The neighbor, whom Stephen had previously been friends with, claimed he had lost business due to the disheveled state of the Fosters’ front yard. Stephen didn’t believe in keeping up appearances like the other inhabitants of the tidy little street insisted on doing. If he didn’t want to keep the grass trimmed down to a perfect 1.5 inches, he wasn’t going to. If he wanted to leave the rusted over bits and pieces of last winter’s broken snow blower strewn haphazardly about the front yard, he was going to do that too. Will and Macy ran a little knickknack shop full of homemade birdhouses and painted glass wind chimes out of their living room. Business had declined significantly the year Stephen and Lillian moved in, which was partly due to the unappealing state of their front yard, but mostly due to the bad economy. Presentation, it’s all about the presentation, Will’s lawyer claimed in court. Stephen got so heated he stood up in the middle of the lawyer’s argument, his chair echoing sharply as it crashed to the ground. The judge didn’t even have to say anything before a policeman stepped out quietly as if from the shadows and restrained her husband like no one had ever dared do before. Lillian could have laughed in that moment, as she saw the giant of a man she had married actually held back by somebody else, dominated by another bigger, stronger person, but she didn’t dare.

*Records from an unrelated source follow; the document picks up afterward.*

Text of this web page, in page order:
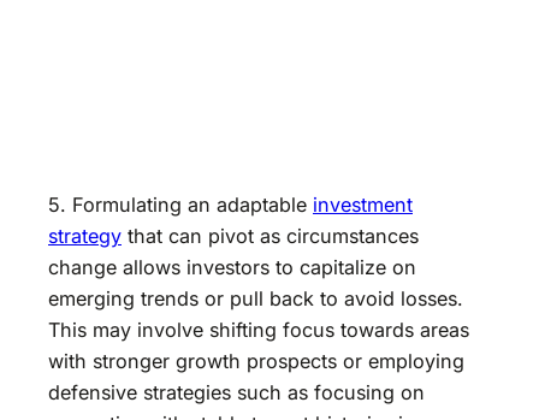
5. Formulating an adaptable investment
strategy that can pivot as circumstances
change allows investors to capitalize on
emerging trends or pull back to avoid losses.
This may involve shifting focus towards areas
with stronger growth prospects or employing
defensive strategies such as focusing on
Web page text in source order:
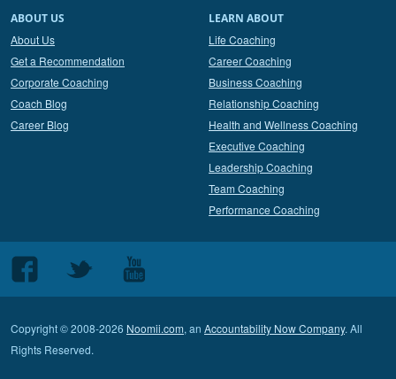
ABOUT US
About Us
Get a Recommendation
Corporate Coaching
Coach Blog
Career Blog
LEARN ABOUT
Life Coaching
Career Coaching
Business Coaching
Relationship Coaching
Health and Wellness Coaching
Executive Coaching
Leadership Coaching
Team Coaching
Performance Coaching
Follow
us
Facebook
Follow
Twitter
Follow
us
Youtube
Copyright © 2008-2026 Noomii.com, an Accountability Now Company. All
Rights Reserved.
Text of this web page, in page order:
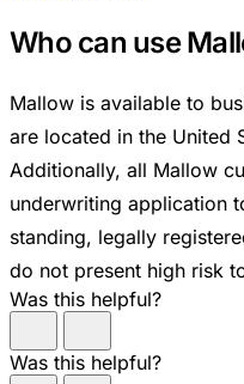
Who can use
Mallow is available to
are located in the United
Additionally, all Mallow
underwriting application
standing, legally
do not present high risk
Was this helpful?
Was this helpful?
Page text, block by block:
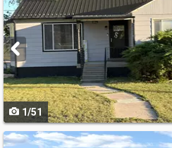
previous
and
next
buttons
to
navigate
1/51
Use
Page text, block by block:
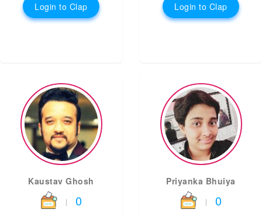
Login to Clap Login to Clap
Kaustav Ghosh
| 0
Priyanka Bhuiya
| 0
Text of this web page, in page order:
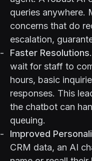
queries anywhere.
concerns that do
escalation,
Faster Resolutions
wait for staff to
hours, basic
responses. This
the chatbot can
queuing.
Improved
CRM data, an AI
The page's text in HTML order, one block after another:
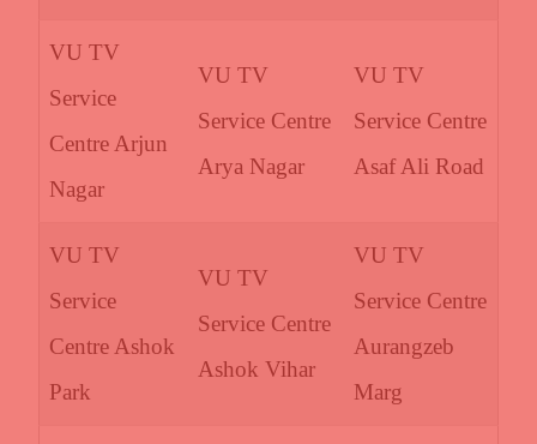
VU TV
Service
Centre Arjun
Nagar
VU TV
Service Centre
Arya Nagar
VU TV
Service Centre
Asaf Ali Road
VU TV
Service
Centre Ashok
Park
VU TV
Service Centre
Ashok Vihar
VU TV
Service Centre
Aurangzeb
Marg
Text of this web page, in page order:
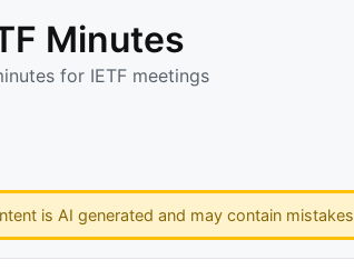
Minutes
for IETF meetings
is AI generated and may contain mistakes

They released him from custody when he calmed down and apologized and Lillian had to bite her lip as he trudged out of his jail cell and the policeman gave him the manila envelope full of his things. The case was wrapped up the next day with Stephen getting charged, though less harshly than Will had hoped, and the neighborly friendship they had developed dissipating. After that Lillian and Macy couldn’t talk to each other anymore, no more friendly gossip shared over the fence or recipe swapping or desperate phone calls if one was in a bind and needed the other to babysit. Once, Macy snuck over for a cup of coffee but then the sound of a car in the driveway sent them into a panic. It turned out to be just someone who had gotten lost using the drive for a turnaround but after that, Macy didn’t come back.

If Lillian had a nickel for all the times Stephen had ever made her give something up or throw something away she would’ve been a rich woman. But she forgave him for all those times, though he never asked. And the day that he died, the day that his heart finally couldn’t take him anymore, Lillian knew she should be sad.

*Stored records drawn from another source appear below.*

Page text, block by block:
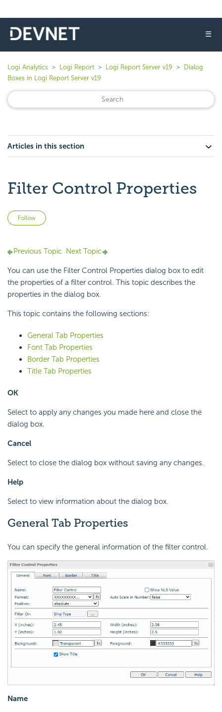
☰
Logi Analytics Logi Report Logi Report Server v19
Dialog
Boxes in Logi Report Server v19
Articles in this section
Filter Control Properties
Follow
Previous Topic Next Topic
You can use the Filter Control Properties dialog box to edit
the properties of a filter control. This topic describes the
properties in the dialog box.
This topic contains the following sections:
General Tab Properties
Font Tab Properties
Border Tab Properties
Title Tab Properties
OK
Select to apply any changes you made here and close the
dialog box.
Cancel
Select to close the dialog box without saving any changes.
Help
Select to view information about the dialog box.
General Tab Properties
You can specify the general information of the filter control.
Name
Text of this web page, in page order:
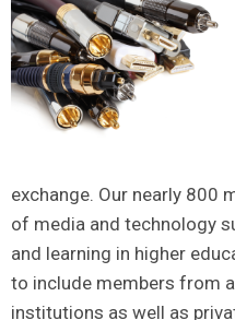
exchange. Our nearly 800
of media and technology
and learning in higher
to include members from
institutions as well as
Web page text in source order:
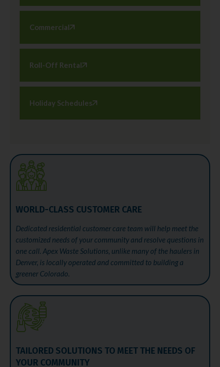
Commercial
Roll-Off Rental
Holiday Schedules
WORLD-CLASS CUSTOMER CARE
Dedicated residential customer care team will help meet the
customized needs of your community and resolve questions in
one call. Apex Waste Solutions, unlike many of the haulers in
Denver, is locally operated and committed to building a
greener Colorado.
TAILORED SOLUTIONS TO MEET THE NEEDS OF
YOUR COMMUNITY
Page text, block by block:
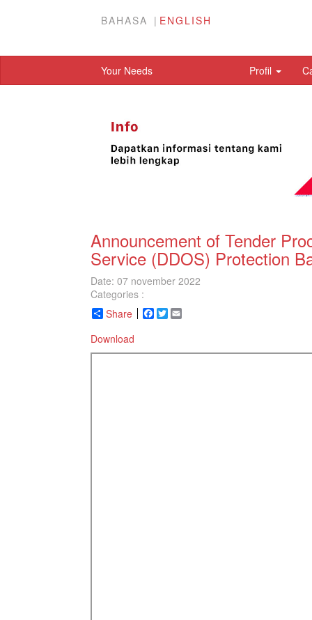
BAHASA ENGLISH
Your Needs Profil
Announcement of Tender
Service (DDOS) Protection
Date: 07 november 2022
Categories :
Share
Facebook
Twitter
Download
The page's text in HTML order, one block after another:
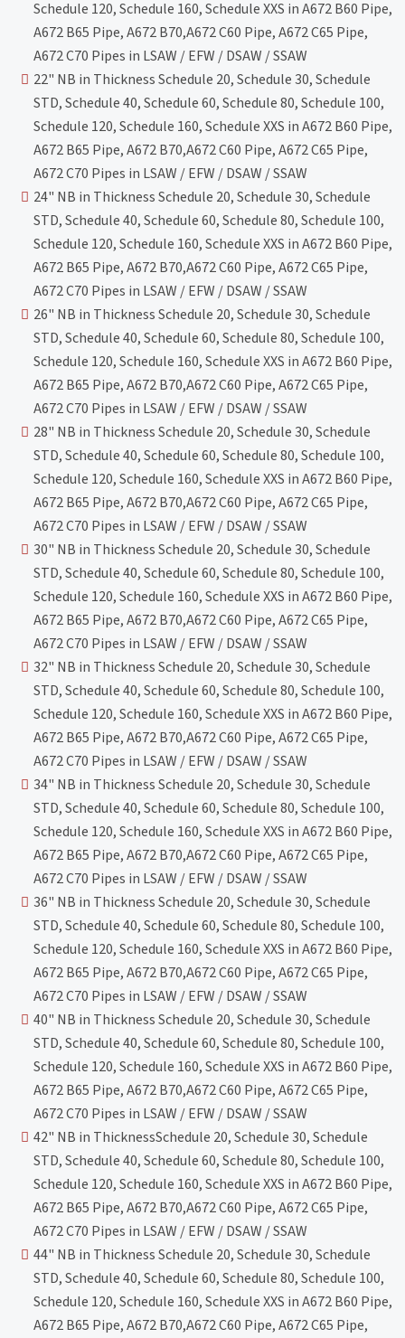
Schedule 120, Schedule 160, Schedule XXS in A672 B60 Pipe,
A672 B65 Pipe, A672 B70,A672 C60 Pipe, A672 C65 Pipe,
A672 C70 Pipes in LSAW / EFW / DSAW / SSAW
22" NB in Thickness Schedule 20, Schedule 30, Schedule
STD, Schedule 40, Schedule 60, Schedule 80, Schedule 100,
Schedule 120, Schedule 160, Schedule XXS in A672 B60 Pipe,
A672 B65 Pipe, A672 B70,A672 C60 Pipe, A672 C65 Pipe,
A672 C70 Pipes in LSAW / EFW / DSAW / SSAW
24" NB in Thickness Schedule 20, Schedule 30, Schedule
STD, Schedule 40, Schedule 60, Schedule 80, Schedule 100,
Schedule 120, Schedule 160, Schedule XXS in A672 B60 Pipe,
A672 B65 Pipe, A672 B70,A672 C60 Pipe, A672 C65 Pipe,
A672 C70 Pipes in LSAW / EFW / DSAW / SSAW
26" NB in Thickness Schedule 20, Schedule 30, Schedule
STD, Schedule 40, Schedule 60, Schedule 80, Schedule 100,
Schedule 120, Schedule 160, Schedule XXS in A672 B60 Pipe,
A672 B65 Pipe, A672 B70,A672 C60 Pipe, A672 C65 Pipe,
A672 C70 Pipes in LSAW / EFW / DSAW / SSAW
28" NB in Thickness Schedule 20, Schedule 30, Schedule
STD, Schedule 40, Schedule 60, Schedule 80, Schedule 100,
Schedule 120, Schedule 160, Schedule XXS in A672 B60 Pipe,
A672 B65 Pipe, A672 B70,A672 C60 Pipe, A672 C65 Pipe,
A672 C70 Pipes in LSAW / EFW / DSAW / SSAW
30" NB in Thickness Schedule 20, Schedule 30, Schedule
STD, Schedule 40, Schedule 60, Schedule 80, Schedule 100,
Schedule 120, Schedule 160, Schedule XXS in A672 B60 Pipe,
A672 B65 Pipe, A672 B70,A672 C60 Pipe, A672 C65 Pipe,
A672 C70 Pipes in LSAW / EFW / DSAW / SSAW
32" NB in Thickness Schedule 20, Schedule 30, Schedule
STD, Schedule 40, Schedule 60, Schedule 80, Schedule 100,
Schedule 120, Schedule 160, Schedule XXS in A672 B60 Pipe,
A672 B65 Pipe, A672 B70,A672 C60 Pipe, A672 C65 Pipe,
A672 C70 Pipes in LSAW / EFW / DSAW / SSAW
34" NB in Thickness Schedule 20, Schedule 30, Schedule
STD, Schedule 40, Schedule 60, Schedule 80, Schedule 100,
Schedule 120, Schedule 160, Schedule XXS in A672 B60 Pipe,
A672 B65 Pipe, A672 B70,A672 C60 Pipe, A672 C65 Pipe,
A672 C70 Pipes in LSAW / EFW / DSAW / SSAW
36" NB in Thickness Schedule 20, Schedule 30, Schedule
STD, Schedule 40, Schedule 60, Schedule 80, Schedule 100,
Schedule 120, Schedule 160, Schedule XXS in A672 B60 Pipe,
A672 B65 Pipe, A672 B70,A672 C60 Pipe, A672 C65 Pipe,
A672 C70 Pipes in LSAW / EFW / DSAW / SSAW
40" NB in Thickness Schedule 20, Schedule 30, Schedule
STD, Schedule 40, Schedule 60, Schedule 80, Schedule 100,
Schedule 120, Schedule 160, Schedule XXS in A672 B60 Pipe,
A672 B65 Pipe, A672 B70,A672 C60 Pipe, A672 C65 Pipe,
A672 C70 Pipes in LSAW / EFW / DSAW / SSAW
42" NB in ThicknessSchedule 20, Schedule 30, Schedule
STD, Schedule 40, Schedule 60, Schedule 80, Schedule 100,
Schedule 120, Schedule 160, Schedule XXS in A672 B60 Pipe,
A672 B65 Pipe, A672 B70,A672 C60 Pipe, A672 C65 Pipe,
A672 C70 Pipes in LSAW / EFW / DSAW / SSAW
44" NB in Thickness Schedule 20, Schedule 30, Schedule
STD, Schedule 40, Schedule 60, Schedule 80, Schedule 100,
Schedule 120, Schedule 160, Schedule XXS in A672 B60 Pipe,
A672 B65 Pipe, A672 B70,A672 C60 Pipe, A672 C65 Pipe,

Three days after her husband’s funeral the librarian came back to school. The other teachers said it was too quick, they said she needed longer to mourn, but she felt fine. She came back to work and she let her books consume her. They have been her comfort all her life and they continue to comfort her now. And she loves what she does. Sometimes her coworkers are rude to her, pushy and impatient New math teachers, new young English teachers, men who spike their hair and wear designer frames and sweater vests and have ideas about how to change America; women who straighten their hair with flat irons and wear high heeled boots and subtle perfume and believe that armed with a smile and an edge, the whole world will be theirs to conquer. Her students are rude to her, a new generation raised to be self-centered and disrespectful in their own right. A generation raised to question why they should wait, why they should listen to the admonishing or adhere to the rules. The librarian doesn’t hold much store in any of that. She believes she does more work in that library in a single week than any one of them has done in a year. Nobody else is willing to take on the burden of all she does. Much the same as these books she adores, she is stagnant. Nobody wants to read her. She could die here, right at her desk and she wouldn’t mind. Nobody would mind.